## Goal of the exercise:
Identify every line in the records below that contains the word "terrain", and reproduce each one.

## Material for this exercise:
***

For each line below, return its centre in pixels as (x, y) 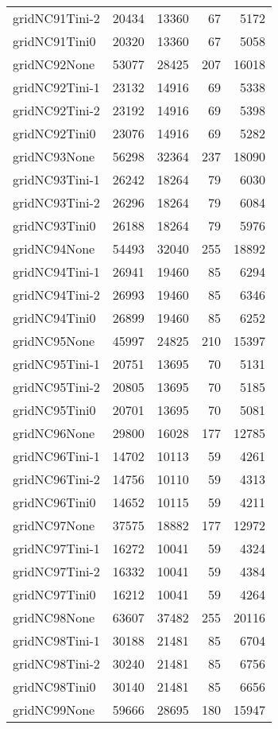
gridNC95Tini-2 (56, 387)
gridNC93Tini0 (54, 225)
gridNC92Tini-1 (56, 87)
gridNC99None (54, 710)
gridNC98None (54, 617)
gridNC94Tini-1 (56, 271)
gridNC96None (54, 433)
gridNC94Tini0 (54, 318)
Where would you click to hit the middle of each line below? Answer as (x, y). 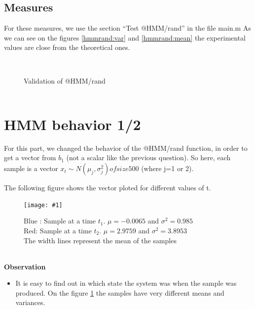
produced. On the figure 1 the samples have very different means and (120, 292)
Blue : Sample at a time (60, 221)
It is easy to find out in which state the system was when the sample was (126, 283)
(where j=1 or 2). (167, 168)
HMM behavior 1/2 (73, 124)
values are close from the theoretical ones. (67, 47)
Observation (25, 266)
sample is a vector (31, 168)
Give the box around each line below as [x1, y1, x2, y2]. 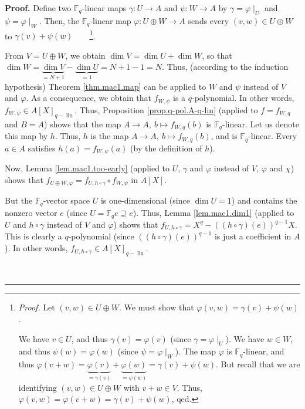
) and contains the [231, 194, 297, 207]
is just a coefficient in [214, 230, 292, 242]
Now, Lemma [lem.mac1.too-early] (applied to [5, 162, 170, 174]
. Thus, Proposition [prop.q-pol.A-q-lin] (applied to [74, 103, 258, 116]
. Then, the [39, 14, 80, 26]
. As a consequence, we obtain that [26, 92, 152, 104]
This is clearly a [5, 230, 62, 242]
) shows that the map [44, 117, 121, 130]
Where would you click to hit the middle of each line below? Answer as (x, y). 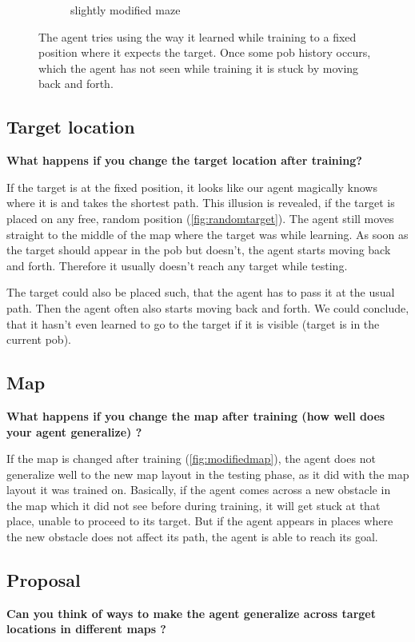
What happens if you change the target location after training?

***

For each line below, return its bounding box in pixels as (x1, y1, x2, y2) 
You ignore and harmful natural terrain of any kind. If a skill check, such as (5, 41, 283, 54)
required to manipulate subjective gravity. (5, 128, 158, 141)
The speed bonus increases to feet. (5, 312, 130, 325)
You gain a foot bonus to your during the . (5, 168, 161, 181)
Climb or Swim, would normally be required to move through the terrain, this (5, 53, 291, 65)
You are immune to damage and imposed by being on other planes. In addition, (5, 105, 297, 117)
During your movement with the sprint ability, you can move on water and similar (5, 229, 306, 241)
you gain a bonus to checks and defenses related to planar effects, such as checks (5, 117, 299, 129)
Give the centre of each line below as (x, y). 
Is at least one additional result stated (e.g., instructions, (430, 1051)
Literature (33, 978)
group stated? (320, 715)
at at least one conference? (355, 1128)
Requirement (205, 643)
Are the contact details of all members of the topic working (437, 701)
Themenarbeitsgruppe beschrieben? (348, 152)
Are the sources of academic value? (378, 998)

***

## Finished task:
You ignore and harmful natural terrain of any kind. If a skill check, such as (5, 41, 283, 54)
Climb or Swim, would normally be required to move through the terrain, this (5, 53, 291, 65)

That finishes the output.